Collection entries:
* * * * * * * * *
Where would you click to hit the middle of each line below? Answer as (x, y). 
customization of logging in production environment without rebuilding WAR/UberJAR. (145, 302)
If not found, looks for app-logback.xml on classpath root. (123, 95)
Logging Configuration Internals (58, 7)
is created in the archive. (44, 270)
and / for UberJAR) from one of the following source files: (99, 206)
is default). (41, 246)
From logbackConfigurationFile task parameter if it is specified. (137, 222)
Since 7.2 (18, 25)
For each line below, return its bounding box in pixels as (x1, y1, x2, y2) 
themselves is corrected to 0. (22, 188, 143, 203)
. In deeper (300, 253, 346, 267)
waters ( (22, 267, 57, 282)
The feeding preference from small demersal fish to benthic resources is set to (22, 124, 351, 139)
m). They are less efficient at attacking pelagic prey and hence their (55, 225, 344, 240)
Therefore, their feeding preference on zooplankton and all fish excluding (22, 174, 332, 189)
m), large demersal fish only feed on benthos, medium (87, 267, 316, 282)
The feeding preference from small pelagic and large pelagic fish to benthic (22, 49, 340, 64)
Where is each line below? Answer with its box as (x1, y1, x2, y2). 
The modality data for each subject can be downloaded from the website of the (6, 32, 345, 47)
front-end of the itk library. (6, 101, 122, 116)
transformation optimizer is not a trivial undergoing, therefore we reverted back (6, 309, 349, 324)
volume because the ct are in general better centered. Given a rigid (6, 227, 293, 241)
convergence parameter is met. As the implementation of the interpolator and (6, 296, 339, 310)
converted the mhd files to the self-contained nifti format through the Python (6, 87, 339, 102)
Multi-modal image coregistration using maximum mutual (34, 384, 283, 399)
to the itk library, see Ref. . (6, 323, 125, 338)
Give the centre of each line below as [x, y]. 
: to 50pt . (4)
* * * * * * * * *
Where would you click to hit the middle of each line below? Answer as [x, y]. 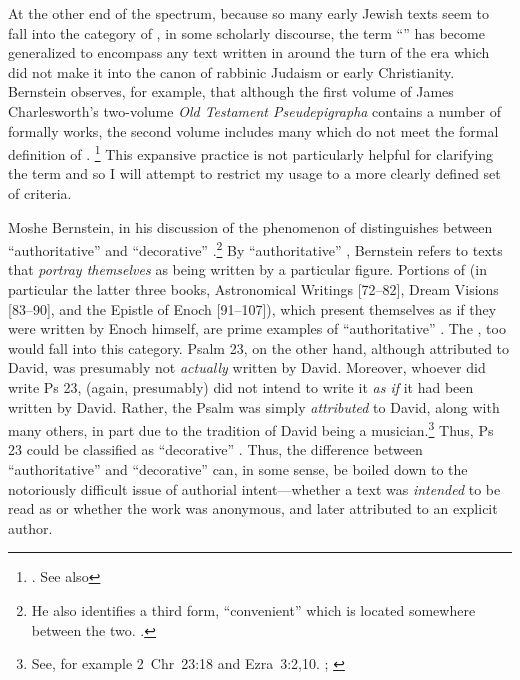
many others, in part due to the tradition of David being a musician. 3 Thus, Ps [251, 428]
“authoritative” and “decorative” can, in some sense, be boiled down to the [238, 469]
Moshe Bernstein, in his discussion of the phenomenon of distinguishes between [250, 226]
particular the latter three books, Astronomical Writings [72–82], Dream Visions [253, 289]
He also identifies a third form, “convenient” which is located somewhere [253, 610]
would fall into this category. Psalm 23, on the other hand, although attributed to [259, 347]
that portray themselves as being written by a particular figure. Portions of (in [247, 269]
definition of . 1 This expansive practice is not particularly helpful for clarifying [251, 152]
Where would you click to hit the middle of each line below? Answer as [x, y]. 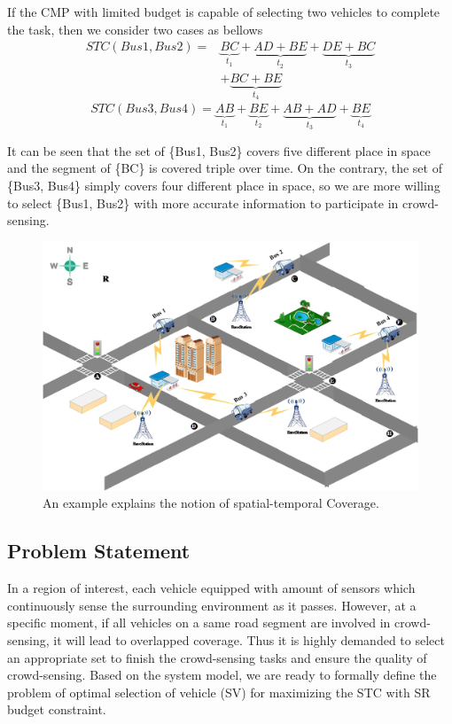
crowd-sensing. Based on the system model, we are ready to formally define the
* * * * * * * * *
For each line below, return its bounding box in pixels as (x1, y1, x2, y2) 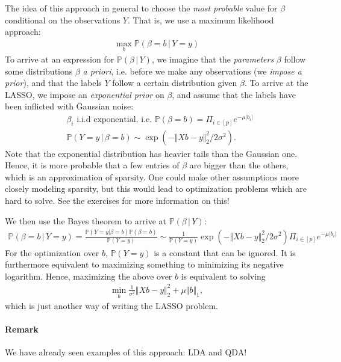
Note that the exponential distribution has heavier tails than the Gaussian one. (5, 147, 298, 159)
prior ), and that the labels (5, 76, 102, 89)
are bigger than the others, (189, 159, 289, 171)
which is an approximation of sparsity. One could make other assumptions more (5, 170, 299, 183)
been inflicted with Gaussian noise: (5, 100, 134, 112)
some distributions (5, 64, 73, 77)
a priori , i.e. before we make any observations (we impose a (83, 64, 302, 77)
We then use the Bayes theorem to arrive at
* * * * * * * * *
■ **Task to carry out**
From the entries above, select each line containing the string "themselves".

■ **Answer section**
themselves is corrected to 0. (22, 188, 143, 203)
that portray themselves as being written by a particular figure. Portions of (in [247, 269]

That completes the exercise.